Closed adammcdonagh closed 5 years ago
I just reproduced this issue by spinning up a 3-node cluster, adding the following proxy check and creating a partition:
type: CheckConfig
api_version: core/v2
metadata:
name: proxy_check
namespace: default
spec:
command: echo pong
interval: 60
proxy_entity_name: ping
publish: true
round_robin: true
subscriptions:
- proxy
To create a network partition, I've used the following iptables command: itables -A INPUT -p tcp --dport 2380 -j DROP
(you need to do it on 2 of the 3 nodes in order to have no leader).
Then, I've received the following errors:
{"component":"etcd","level":"warning","msg":"timed out waiting for read index response (local node might have slow network)","pkg":"etcdserver","time":"2019-08-12T18:32:57Z"}
{"component":"schedulerd","error":"error while starting ring watcher: etcdserver: request timed out","level":"error","msg":"error scheduling check","name":"proxy_check","namespace":"default","scheduler_type":"round-robin interval","time":"2019-08-12T18:32:57Z"}
{"component":"schedulerd","level":"warning","msg":"shutting down scheduler","name":"proxy_check","namespace":"default","scheduler_type":"round-robin interval","time":"2019-08-12T18:32:57Z"}
Finally, I've removed the iptables rules, which brought back the cluster back online, but the no round-robin check results were received after that:
# sensuctl cluster health
=== Etcd Cluster ID: 80c05ee29d12458
ID Name Error Healthy
────────────────── ────────── ─────── ─────────
8927110dc66458af backend0 true
a23843c228b27241 backend2 true
bb75bf8de77581cc backend1 true
# sensuctl event list
Entity Check Output Status Silenced Timestamp
─────────────────────── ───────────── ───────────────────────────────────────────────────────────────────────────────── ──────── ────────── ───────────────────────────────
localhost.localdomain keepalive Keepalive last sent from localhost.localdomain at 2019-08-12 18:45:28 +0000 UTC 0 false 2019-08-12 18:45:28 +0000 UTC
ping proxy_check pong 0 false 2019-08-12 18:31:48 +0000 UTC
Looking at the code, it appears we might need a retry mechanism around here: https://github.com/sensu/sensu-go/blob/c7c0221125a842e5ed704f48b9633207b1011bf5/backend/ringv2/ringv2.go#L358-L363
While I was unable to reproduce this issue with Docker, I was able to reproduce as @palourde described it in our AWS staging environment. The logs confirm that the issue is being spewed from the ring, however a retry mechanism might not be sufficient for quorum loss that lasts more than a reasonable length of time. Are you suggesting that the retry loop is infinite, or do you have a proposed retry length?

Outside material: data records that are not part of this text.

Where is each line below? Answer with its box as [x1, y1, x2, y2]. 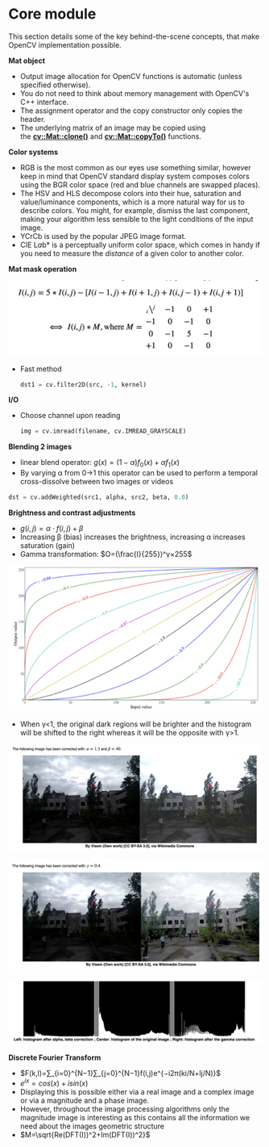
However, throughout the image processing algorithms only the [19, 1104, 230, 1114]
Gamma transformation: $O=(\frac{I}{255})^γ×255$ [19, 549, 192, 559]
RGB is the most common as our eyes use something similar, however [19, 162, 251, 172]
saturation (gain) [19, 540, 75, 550]
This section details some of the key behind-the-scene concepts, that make [8, 31, 260, 41]
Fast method [19, 364, 62, 374]
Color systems [8, 147, 59, 157]
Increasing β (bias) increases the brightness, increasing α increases [19, 532, 246, 542]
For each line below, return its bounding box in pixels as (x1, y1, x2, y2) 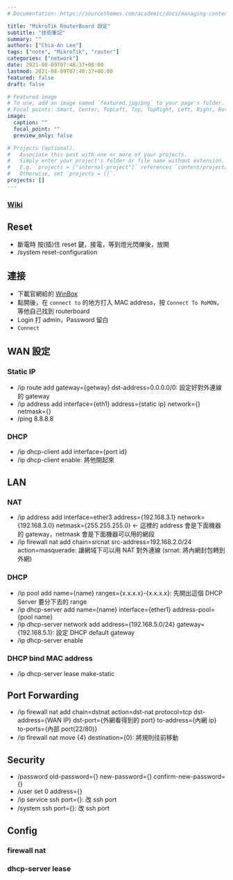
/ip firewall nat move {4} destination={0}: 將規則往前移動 (17, 734, 179, 742)
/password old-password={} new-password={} (17, 772, 153, 781)
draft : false (7, 81, 45, 87)
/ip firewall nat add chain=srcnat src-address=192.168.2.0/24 (17, 537, 192, 545)
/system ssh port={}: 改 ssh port (17, 804, 110, 813)
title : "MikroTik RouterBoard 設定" (7, 22, 111, 30)
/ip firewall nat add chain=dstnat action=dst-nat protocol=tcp (17, 708, 193, 716)
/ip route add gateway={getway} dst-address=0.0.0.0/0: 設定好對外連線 (17, 383, 222, 391)
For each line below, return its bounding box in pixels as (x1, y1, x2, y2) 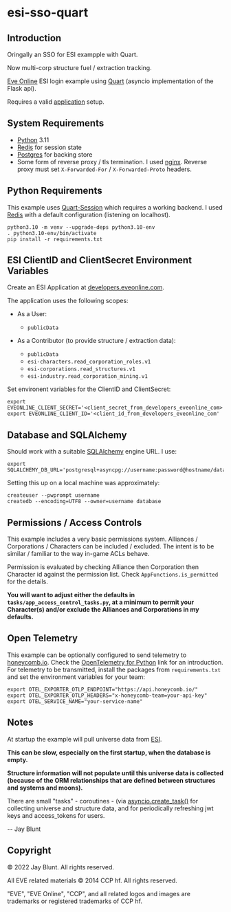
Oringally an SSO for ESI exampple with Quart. (7, 50, 138, 58)
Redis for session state (16, 143, 82, 151)
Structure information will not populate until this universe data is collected (7, 768, 224, 777)
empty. (7, 755, 28, 764)
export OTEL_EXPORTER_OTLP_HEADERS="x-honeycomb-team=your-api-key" (7, 692, 208, 699)
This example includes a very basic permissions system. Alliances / (7, 535, 198, 544)
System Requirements (7, 118, 104, 129)
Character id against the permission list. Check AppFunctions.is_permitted (7, 570, 219, 579)
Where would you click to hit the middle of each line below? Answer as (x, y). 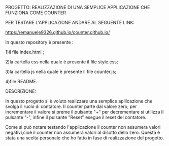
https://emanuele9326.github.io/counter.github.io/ (58, 32)
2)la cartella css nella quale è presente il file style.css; (62, 62)
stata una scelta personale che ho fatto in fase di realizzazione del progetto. (85, 138)
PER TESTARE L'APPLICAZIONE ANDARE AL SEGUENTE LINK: (70, 23)
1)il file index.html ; (25, 52)
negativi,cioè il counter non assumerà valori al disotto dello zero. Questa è (83, 132)
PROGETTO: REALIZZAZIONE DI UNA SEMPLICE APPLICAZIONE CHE (78, 7)
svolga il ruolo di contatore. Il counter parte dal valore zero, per (71, 106)
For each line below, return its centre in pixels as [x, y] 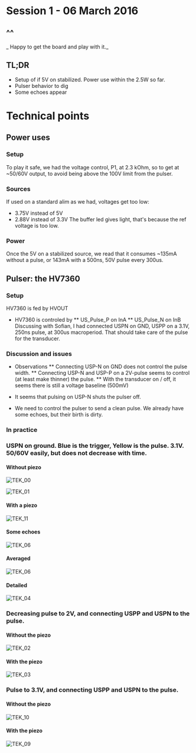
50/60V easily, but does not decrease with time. [77, 453]
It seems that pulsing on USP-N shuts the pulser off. [78, 397]
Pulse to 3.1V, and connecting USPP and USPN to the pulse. [92, 690]
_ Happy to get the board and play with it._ [57, 47]
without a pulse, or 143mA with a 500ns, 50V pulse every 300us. [85, 260]
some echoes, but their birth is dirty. [59, 415]
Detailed [17, 585]
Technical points [48, 116]

I was also able to confirm that TessenD emitted the same log: error while starting ring watcher: etcdserver: request timed out
. After quorum loss and recovery, TessenD stopped sending data that was coordinated by the ring in a round-robin fashion (other metrics such as events processed were unaffected).
This leads me to believe that another potential solution would be for both daemons to restart the ring (or repopulate the ring pools) in the event of a ring error. SchedulerD would need to restart all schedulers after quorum is reestablished, but the retry mechanism sounds like it could be a cleaner approach. What are your thoughts @palourde (and @echlebek because he is the ring master)?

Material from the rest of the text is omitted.